A few years ago, Jessica Liakonis, a humanities teacher at Willis Road School in Roslyn Heights, N.Y., began the #ClassroomBookADay daily read-aloud challenge (the brainchild of elementary school library media specialist and former seventh and eighth grade ELA teacher, Jillian Heise) with her middle school students, and it changed everything.
“At first, I started it as a daily shared read-aloud to promote joyful, thoughtful engagement, and to support my children’s development of empathy,” Liakonsis said. “It has grown to help them explore their identity in the classroom, and to see themselves, their cultures, and their ethnic backgrounds,” she added.

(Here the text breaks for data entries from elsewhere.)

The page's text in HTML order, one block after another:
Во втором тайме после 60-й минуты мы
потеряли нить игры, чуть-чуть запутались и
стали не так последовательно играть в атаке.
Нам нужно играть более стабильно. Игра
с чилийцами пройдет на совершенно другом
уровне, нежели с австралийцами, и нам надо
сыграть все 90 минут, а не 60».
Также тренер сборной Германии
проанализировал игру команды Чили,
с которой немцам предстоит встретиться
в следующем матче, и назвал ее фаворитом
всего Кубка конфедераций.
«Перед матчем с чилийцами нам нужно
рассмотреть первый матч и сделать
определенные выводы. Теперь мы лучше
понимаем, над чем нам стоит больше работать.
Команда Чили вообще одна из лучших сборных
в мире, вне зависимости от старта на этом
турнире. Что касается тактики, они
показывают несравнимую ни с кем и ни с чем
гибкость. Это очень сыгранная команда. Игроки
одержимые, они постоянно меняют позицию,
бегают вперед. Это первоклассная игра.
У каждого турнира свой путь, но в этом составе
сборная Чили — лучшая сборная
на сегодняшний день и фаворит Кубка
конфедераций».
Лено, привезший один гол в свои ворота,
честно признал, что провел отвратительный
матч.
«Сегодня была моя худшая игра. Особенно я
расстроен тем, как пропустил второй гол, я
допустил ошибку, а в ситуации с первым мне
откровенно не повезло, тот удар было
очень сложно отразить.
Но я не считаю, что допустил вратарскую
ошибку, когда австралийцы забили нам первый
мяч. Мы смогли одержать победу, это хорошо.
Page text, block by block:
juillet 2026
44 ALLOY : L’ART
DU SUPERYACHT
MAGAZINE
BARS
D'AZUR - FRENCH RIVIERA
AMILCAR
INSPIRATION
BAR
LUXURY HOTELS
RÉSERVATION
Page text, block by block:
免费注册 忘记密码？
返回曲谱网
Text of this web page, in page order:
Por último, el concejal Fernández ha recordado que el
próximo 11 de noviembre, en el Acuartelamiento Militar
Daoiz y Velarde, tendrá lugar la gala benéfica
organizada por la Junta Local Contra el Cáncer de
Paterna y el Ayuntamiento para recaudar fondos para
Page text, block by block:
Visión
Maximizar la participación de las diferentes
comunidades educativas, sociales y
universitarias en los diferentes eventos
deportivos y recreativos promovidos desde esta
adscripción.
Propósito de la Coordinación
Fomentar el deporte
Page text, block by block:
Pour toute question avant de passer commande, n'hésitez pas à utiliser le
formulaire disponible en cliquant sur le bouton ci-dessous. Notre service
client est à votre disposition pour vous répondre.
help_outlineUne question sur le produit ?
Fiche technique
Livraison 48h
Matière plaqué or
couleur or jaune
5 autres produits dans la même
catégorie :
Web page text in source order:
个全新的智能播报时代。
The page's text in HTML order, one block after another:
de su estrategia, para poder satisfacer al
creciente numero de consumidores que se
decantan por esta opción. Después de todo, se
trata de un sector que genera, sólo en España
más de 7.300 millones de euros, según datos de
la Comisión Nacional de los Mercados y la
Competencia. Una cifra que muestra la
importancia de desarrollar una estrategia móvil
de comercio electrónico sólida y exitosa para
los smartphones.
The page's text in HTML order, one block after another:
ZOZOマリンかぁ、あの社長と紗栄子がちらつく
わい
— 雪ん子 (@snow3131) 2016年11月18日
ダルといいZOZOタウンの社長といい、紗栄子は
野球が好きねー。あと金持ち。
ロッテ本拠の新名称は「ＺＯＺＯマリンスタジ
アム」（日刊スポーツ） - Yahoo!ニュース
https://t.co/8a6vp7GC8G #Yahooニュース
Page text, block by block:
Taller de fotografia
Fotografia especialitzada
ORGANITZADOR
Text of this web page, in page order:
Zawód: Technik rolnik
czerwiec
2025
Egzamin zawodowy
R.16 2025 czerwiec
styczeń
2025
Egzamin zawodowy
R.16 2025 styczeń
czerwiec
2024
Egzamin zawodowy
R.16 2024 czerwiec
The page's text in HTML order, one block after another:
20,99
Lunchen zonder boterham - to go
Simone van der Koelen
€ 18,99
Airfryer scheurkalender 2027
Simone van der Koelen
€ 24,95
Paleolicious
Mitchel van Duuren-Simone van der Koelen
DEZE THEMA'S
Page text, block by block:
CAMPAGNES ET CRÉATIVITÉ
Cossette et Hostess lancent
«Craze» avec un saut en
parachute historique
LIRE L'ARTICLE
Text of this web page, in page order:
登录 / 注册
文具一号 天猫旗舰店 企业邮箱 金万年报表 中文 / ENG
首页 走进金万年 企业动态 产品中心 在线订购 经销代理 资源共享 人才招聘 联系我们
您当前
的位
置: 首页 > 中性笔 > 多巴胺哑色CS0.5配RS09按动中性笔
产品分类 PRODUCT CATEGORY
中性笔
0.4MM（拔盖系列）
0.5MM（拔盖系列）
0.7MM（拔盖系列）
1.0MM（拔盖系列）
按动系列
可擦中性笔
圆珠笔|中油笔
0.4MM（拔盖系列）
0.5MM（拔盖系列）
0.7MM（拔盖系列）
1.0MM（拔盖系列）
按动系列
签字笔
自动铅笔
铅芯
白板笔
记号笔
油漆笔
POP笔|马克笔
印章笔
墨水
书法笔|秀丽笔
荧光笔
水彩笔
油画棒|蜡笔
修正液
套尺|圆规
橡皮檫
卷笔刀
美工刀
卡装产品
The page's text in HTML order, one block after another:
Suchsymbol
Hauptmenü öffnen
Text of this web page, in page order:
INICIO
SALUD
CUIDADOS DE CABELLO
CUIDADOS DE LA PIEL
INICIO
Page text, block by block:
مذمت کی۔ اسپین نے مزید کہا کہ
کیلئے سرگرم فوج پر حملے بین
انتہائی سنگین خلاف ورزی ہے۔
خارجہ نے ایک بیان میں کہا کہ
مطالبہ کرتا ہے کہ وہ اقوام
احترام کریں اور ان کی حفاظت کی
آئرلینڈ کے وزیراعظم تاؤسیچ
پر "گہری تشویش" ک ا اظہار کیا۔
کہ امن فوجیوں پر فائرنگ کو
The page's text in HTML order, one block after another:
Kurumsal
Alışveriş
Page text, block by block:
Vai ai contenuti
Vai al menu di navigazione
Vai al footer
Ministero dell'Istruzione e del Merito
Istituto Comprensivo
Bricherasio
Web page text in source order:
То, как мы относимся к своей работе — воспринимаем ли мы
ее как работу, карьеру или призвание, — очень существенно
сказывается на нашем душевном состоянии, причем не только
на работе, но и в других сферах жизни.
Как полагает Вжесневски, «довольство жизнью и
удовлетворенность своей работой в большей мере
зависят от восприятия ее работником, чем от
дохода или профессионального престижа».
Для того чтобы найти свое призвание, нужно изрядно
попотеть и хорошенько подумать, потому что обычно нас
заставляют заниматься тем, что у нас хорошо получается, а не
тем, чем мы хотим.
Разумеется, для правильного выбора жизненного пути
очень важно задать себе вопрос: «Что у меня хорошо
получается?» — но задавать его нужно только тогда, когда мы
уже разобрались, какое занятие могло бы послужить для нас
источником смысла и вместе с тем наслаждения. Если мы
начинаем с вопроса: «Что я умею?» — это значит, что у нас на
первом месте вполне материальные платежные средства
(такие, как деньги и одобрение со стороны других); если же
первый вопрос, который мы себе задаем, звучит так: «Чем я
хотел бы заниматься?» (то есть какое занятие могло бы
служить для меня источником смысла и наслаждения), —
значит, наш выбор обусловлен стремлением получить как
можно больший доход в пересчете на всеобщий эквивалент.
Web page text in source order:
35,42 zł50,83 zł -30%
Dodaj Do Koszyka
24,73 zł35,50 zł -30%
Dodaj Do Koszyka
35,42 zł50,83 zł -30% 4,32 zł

But her kids needed more. So, she decided to include nonfiction biographies, narrative nonfiction titles, and select SEL books that would directly tie into their reading/writing, ELA/social studies curriculum, and middle school life. These choices have helped her teach and discuss difficult topics including grief, antisemitism, and illness, among many others, and her kids build valuable background knowledge through the context of stories.
“These daily read-alouds have increased the reading engagement of my students. They look forward to this time of day, and come up to me and ask about the book we are reading every single day,” Liakonis said. “I also place a tiny version of the cover on a bulletin board in our classroom.”
This board offers her and her students a visual reminder of the books they’ve read together, discussed, and learned from. It also allows them to refer back to past titles. “Right now, we’ve had 170 days and 170 covers on the board, and we are constantly going back to these books to make connections and to use them for mentor texts for their own writing.”
Lakonis has also noted a general uptick in her students’ reading across the board. She’s observed them checking out and reading more chapter books and novels in addition to the #ClassroomBookADay picture books and novel study titles they enjoy together as a class. She believes the read-alouds have made a big impact on their reading and writing lives.
“These 10 minutes and these picture books have allowed us to listen to stories that have touched us quite powerfully—whether in an empathetic way or by seeing ourselves, our families, and our ethnicities represented,” Liakonis said. “As we read them, we may naturally stop and talk about them, make inferences and conclusions, and absorb the rich vocabulary and figurative language. Each title has also helped my students become more thoughtful readers and writers.”
In their “during reading” and “post reading” conversations, she has also seen an increasing comfort level of students’ willingness to share themselves through books. “My middle schoolers are growing up so fast. So, reading together slows them down, and lets them be more vulnerable with each other—without really knowing that they are doing this,” Liakonis said. “They share things in our picture book discussions that they probably wouldn’t have shared otherwise in class.”
This shared vulnerability and emotional intelligence elevates all of them. “These books have helped create a community where 90% of my middle grade students feel comfortable to share their thoughts and feelings,” Lakonis said. “This has lifted all of us up.”